As a Christian, you should love your neighbor because your neighbor is a creature of God made in the image of God; because God loves your neighbor; and because Christ died for your neighbor. Following the example of our Lord, you should love everyone, even as Christ did. You should devote your life to helping others experience His love and forgiveness.
Jesus also said:
“There is a saying, ‘Love your friends and hate your enemies.’ But I say: Love your enemies! Pray for those who persecute you! In that way you will be acting as true sons of your Father in heaven….
“If you love only those who love you, what good is that? Even scoundrels do that much. If you are friendly only to your friends, how are you different from anyone else? Even the heathen do that” (Matthew 5:43–47, TLB).
When Christians begin to act like Christians and love God, their neighbors, their enemies and especially their Christian brothers – regardless of color, race or class – we will see in our time, as in the first century, a great transformation in the whole of society. People will marvel when they observe our love in the same way people marveled when they observed those first-century believers saying, “How they love one another.”
I counsel many students and older adults who are not able to accept themselves. Some are weighted down with guilt because of unconfessed sins; others are not reconciled to their physical handicaps. Still others feel inferior mentally or socially. My counsel to one and all is, “God loves you and accepts you as you are. You must do the same. Get your eyes off yourself! Focus your love and attention on Christ and on others. Begin to lose yourself in service for Him and for your fellow man.”

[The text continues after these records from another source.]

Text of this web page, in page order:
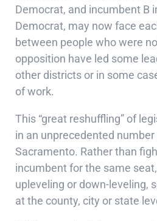
Democrat, and incumbent B
Democrat, may now face
between people who were
opposition have led some
other districts or in some
of work.
This “great reshuffling” of
in an unprecedented
Sacramento. Rather than
incumbent for the same
upleveling or down-leveling,
at the county, city or state
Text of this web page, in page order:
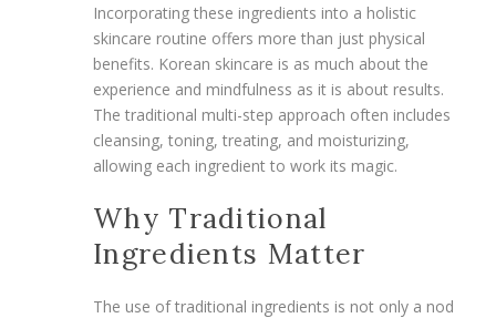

God’s kind of love is a unifying force among Christians. Paul admonishes us to “put on love, which is the perfect bond of unity” (Colossians 3:14, NASB) that our “hearts may be encouraged, having been knit together in love” (Colossians 2:2, NASB). Only God’s universal love can break through the troublesome barriers that are created by human differences. Only a common devotion to Christ – the source of love – can relieve tension, ease mistrust, encourage openness, bring out the best in people and enable them to serve Christ together in a more fruitful way.
One mother shared that the discovery of these principles enabled her to be more patient and kind to her husband and children. “The children were driving me out of my mind with all of their childish demands,” she confided. “I was irritable with them, and because I was so miserable, I was a critical and nagging wife. No wonder my husband found excuses to work late at the office. It is all different now – God’s love permeates our home since I learned how to love by faith.”
A husband reported, “My wife and I have fallen in love all over again, and I am actually enjoying working in my office with men I couldn’t stand before I learned how to love by faith.”